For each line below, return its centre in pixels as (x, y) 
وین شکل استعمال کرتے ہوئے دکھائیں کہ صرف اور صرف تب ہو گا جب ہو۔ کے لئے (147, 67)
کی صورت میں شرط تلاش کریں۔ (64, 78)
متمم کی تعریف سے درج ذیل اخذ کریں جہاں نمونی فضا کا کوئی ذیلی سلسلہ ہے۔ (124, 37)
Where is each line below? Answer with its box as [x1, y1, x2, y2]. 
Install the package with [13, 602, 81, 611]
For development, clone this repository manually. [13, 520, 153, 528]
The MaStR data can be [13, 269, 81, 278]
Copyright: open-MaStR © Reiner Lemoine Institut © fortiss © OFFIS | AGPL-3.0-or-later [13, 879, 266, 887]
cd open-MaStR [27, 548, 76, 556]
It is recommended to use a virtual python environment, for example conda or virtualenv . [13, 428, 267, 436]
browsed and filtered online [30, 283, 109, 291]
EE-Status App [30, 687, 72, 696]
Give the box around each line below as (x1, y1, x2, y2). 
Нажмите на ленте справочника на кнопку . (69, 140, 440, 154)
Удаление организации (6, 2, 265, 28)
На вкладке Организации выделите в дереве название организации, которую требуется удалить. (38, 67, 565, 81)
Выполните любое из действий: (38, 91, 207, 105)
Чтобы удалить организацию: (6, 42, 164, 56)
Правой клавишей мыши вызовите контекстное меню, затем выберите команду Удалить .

§ **What the exercise asks**:
Print exactly, and only, the lines beginning at the top of the listing and ending at the line with "На вкладке Организации".

§ **Solved exercise**:
For each line below, return its centre in pixels as (x, y) 
وین شکل استعمال کرتے ہوئے دکھائیں کہ صرف اور صرف تب ہو گا جب ہو۔ کے لئے (147, 67)
کی صورت میں شرط تلاش کریں۔ (64, 78)
متمم کی تعریف سے درج ذیل اخذ کریں جہاں نمونی فضا کا کوئی ذیلی سلسلہ ہے۔ (124, 37)
Where is each line below? Answer with its box as [x1, y1, x2, y2]. 
Install the package with [13, 602, 81, 611]
For development, clone this repository manually. [13, 520, 153, 528]
The MaStR data can be [13, 269, 81, 278]
Copyright: open-MaStR © Reiner Lemoine Institut © fortiss © OFFIS | AGPL-3.0-or-later [13, 879, 266, 887]
cd open-MaStR [27, 548, 76, 556]
It is recommended to use a virtual python environment, for example conda or virtualenv . [13, 428, 267, 436]
browsed and filtered online [30, 283, 109, 291]
EE-Status App [30, 687, 72, 696]
Give the box around each line below as (x1, y1, x2, y2). 
Нажмите на ленте справочника на кнопку . (69, 140, 440, 154)
Удаление организации (6, 2, 265, 28)
На вкладке Организации выделите в дереве название организации, которую требуется удалить. (38, 67, 565, 81)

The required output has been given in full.